§ TASK TO COMPLETE
After finding the line with "language modeling –" in the entries below, retype exactly each line from there through the line with "Recurrent Neural Networks", including that final line.

####################

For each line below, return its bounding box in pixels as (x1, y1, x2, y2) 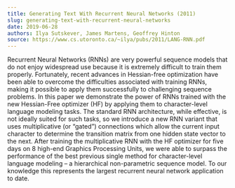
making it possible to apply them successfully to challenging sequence (7, 85, 212, 94)
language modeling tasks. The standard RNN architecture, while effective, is (7, 108, 227, 116)
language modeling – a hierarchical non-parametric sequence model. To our (7, 159, 227, 168)
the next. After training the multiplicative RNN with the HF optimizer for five (7, 137, 224, 145)
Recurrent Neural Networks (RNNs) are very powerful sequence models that (7, 55, 228, 64)
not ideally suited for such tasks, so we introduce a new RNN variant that (7, 115, 217, 123)
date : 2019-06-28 (7, 23, 58, 30)
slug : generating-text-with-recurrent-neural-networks (7, 17, 171, 24)
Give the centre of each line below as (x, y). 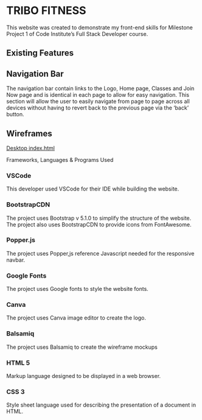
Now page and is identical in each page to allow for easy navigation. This (98, 95)
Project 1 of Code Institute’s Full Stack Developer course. (77, 33)
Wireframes (30, 134)
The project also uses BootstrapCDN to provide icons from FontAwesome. (99, 224)
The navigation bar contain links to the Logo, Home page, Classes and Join (100, 88)
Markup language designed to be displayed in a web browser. (84, 376)
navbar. (16, 260)
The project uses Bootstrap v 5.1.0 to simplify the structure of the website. (99, 218)
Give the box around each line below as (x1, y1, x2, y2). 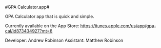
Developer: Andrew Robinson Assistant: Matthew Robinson (5, 37, 123, 43)
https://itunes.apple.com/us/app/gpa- (80, 23, 156, 29)
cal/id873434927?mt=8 (5, 28, 53, 33)
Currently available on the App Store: (5, 23, 80, 29)
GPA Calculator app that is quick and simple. (5, 14, 94, 19)
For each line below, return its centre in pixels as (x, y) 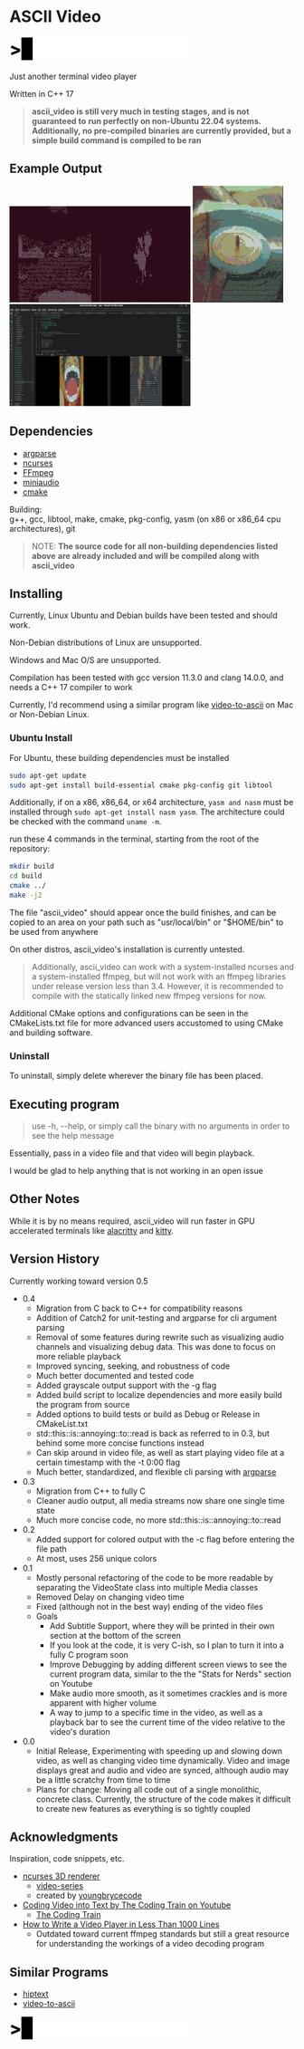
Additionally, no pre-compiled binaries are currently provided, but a (161, 130)
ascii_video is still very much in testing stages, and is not (140, 111)
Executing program (65, 1104)
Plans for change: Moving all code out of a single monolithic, (149, 1789)
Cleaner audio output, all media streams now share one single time (160, 1500)
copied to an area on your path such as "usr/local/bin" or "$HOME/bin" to (147, 922)
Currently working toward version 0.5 (79, 1281)
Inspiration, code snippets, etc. (67, 1859)
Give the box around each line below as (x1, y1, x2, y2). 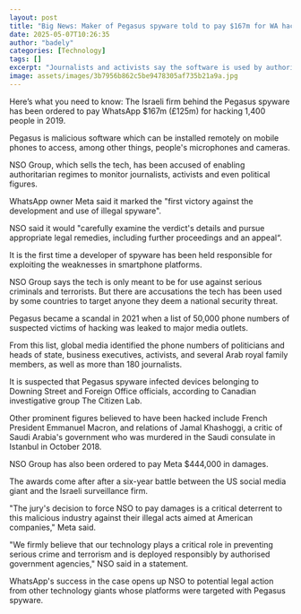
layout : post (9, 13, 58, 22)
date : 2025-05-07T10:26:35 (9, 30, 110, 39)
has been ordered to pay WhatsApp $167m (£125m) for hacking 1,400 (9, 105, 266, 117)
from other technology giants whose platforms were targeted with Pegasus (9, 584, 287, 596)
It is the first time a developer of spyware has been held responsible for (9, 249, 273, 260)
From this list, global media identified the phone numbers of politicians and (9, 340, 285, 350)
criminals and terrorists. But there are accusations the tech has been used (9, 286, 282, 297)
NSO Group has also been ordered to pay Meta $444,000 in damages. (9, 458, 269, 469)
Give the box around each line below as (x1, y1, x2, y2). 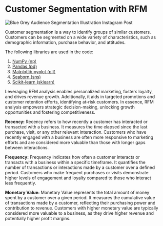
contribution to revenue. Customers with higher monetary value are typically (5, 205, 159, 211)
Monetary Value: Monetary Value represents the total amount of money (5, 189, 150, 195)
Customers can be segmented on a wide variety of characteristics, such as (5, 34, 156, 40)
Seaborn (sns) (12, 74, 41, 80)
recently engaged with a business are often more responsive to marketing (5, 134, 154, 140)
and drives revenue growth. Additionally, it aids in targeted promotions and (5, 94, 155, 100)
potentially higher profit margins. (5, 215, 71, 221)
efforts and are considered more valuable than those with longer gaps (5, 139, 145, 145)
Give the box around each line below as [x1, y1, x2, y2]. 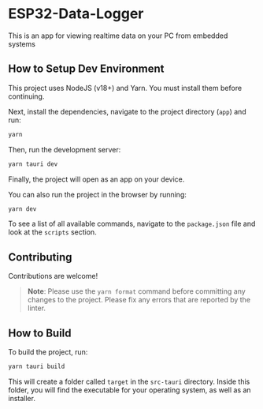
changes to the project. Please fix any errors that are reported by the [27, 295, 250, 305]
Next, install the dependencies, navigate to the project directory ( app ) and [8, 107, 246, 116]
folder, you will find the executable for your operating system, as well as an [8, 385, 251, 395]
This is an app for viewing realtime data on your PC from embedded [8, 31, 228, 40]
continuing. [8, 92, 45, 101]
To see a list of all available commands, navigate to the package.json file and [8, 219, 256, 229]
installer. [8, 393, 35, 403]
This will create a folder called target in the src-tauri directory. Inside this [8, 377, 250, 386]

####################

§ COMPLETED EXERCISE
language modeling – a hierarchical non-parametric sequence model. To our (7, 159, 227, 168)
the next. After training the multiplicative RNN with the HF optimizer for five (7, 137, 224, 145)
Recurrent Neural Networks (RNNs) are very powerful sequence models that (7, 55, 228, 64)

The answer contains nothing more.